The colloid 40 fills the receiving groove 12 and its top end is coplanar with the top end of the frame 20. The colloid 40 is a transparent or translucent colloid 40 in which the phosphor powder is uniformly mixed.

The phosphor layer 50 is a sheet having a uniform thickness, is fixed to the top end of the frame 20 and completely covers the LED wafer 30, and its bottom surface is spaced apart from the top surface of the LED wafer 30.

When the backlight module 100 is used, the light emitted by the LED chip 30 passes through the colloid 40 and is then directed toward the phosphor layer 50 at the top end thereof to excite the phosphor powder in the phosphor layer 50 to emit white light.

In the present invention, since the light-emitting diode wafer 30 is directly attached to the top surface of the circuit board 10 and the bottom end of the frame 20 surrounding the light-emitting diode wafer 30 is housed in a recess formed from the top surface of the circuit board 10 In the receiving slot 12, the height of the backlight module 100 in the vertical direction is reduced relative to the conventional backlight module 100, and the thinning requirement can be satisfied.
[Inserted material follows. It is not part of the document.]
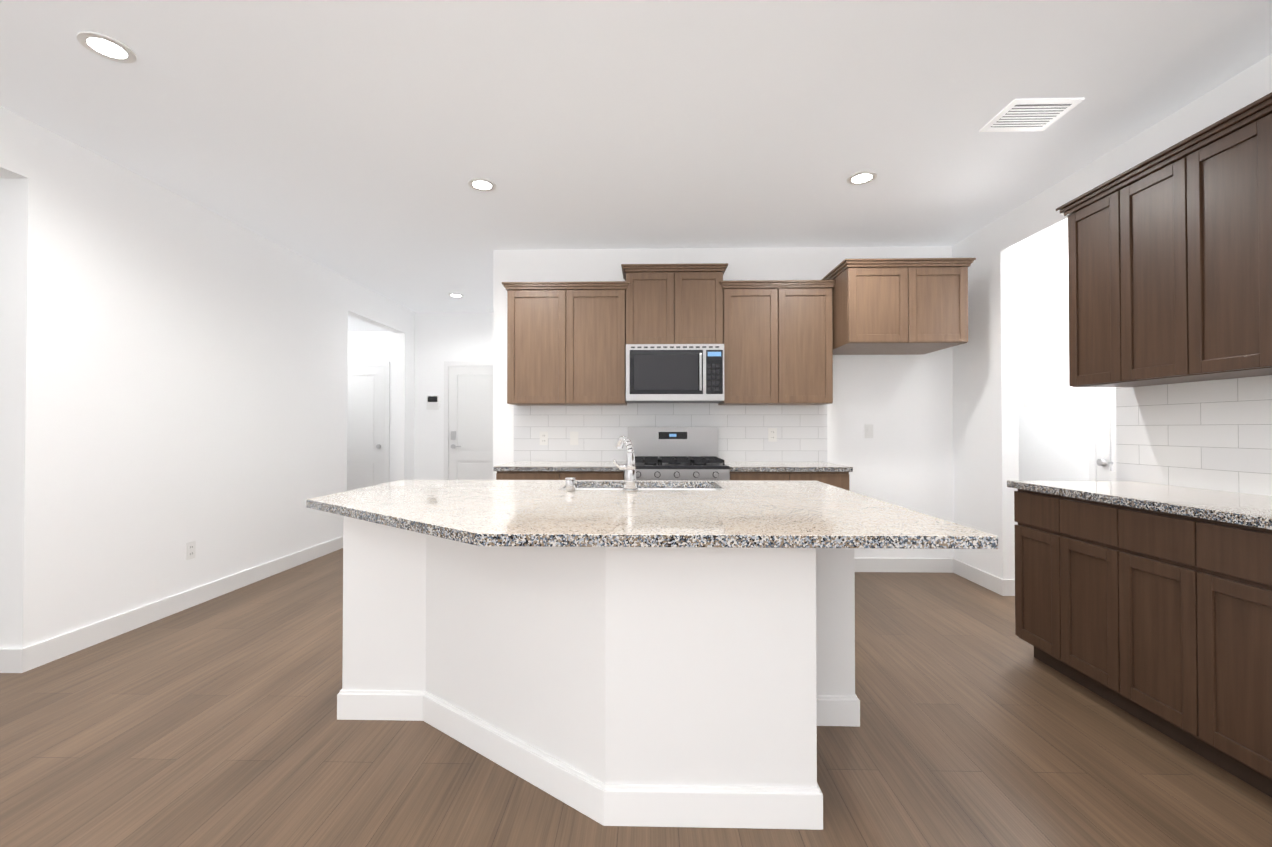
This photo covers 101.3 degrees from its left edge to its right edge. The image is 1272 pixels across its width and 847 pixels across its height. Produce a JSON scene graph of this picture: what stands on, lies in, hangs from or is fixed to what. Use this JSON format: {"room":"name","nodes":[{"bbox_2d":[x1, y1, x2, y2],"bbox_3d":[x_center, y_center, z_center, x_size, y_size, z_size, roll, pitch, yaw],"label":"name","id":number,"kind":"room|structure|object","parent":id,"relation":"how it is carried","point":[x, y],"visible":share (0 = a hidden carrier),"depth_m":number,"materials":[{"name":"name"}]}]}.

Further, in the present invention, the phosphor layer 50 having a uniform thickness is located above the LED array 30 and completely covers the LED wafer 30, and thus, the LED chip 30 is emitted. The light can simultaneously excite the phosphor powder layer 50 to obtain white light of uniform color temperature, thereby avoiding the occurrence of color temperature drift.

10‧‧‧ boards

11‧‧‧Electrical contacts

12‧‧‧ housing trough

20‧‧‧ frame

21‧‧‧reflective layer

30‧‧‧Light Emitter Wafer

31‧‧‧Metal wire

40‧‧‧colloid

50‧‧‧Flame powder layer

100‧‧‧Backlight module

Claims (9)

A backlight module includes a circuit board, a light emitting diode chip, and a frame enclosing a light emitting diode chip, wherein the light emitting diode chip is attached to a top surface of the circuit board, and the circuit The bottom of the frame is formed in the receiving groove to be fixed on the circuit board, and the backlight module further includes filling the receiving groove and wrapping the light emitting diode a colloid within the body wafer, the top surface of the colloid being flush with the top surface of the frame. The backlight module of claim 1, wherein the receiving groove is recessed from a top surface of the circuit board toward a bottom surface. The backlight module of claim 1, wherein the light emitting diode chip is located in a middle portion of the frame. The backlight module of claim 1, wherein the colloid is a transparent or transparent plate. The backlight module of claim 1, wherein the gel body is uniformly mixed with phosphor powder. The backlight module of claim 1, further comprising a phosphor layer fixed to the top of the frame away from the circuit board. The backlight module of claim 6, wherein the phosphor powder has a sheet thickness of the same thickness. The backlight module of claim 1, wherein an inner surface of the frame is formed with an emissive layer for reflecting light emitted by the light emitting diode chip. The backlight module of claim 1, wherein the circuit board is provided with a plurality of light emitting diode chips and a frame surrounding the light emitting diode chips, and the outer casings of the light emitting diodes The sides of the wall are connected to each other so that the frames are joined together.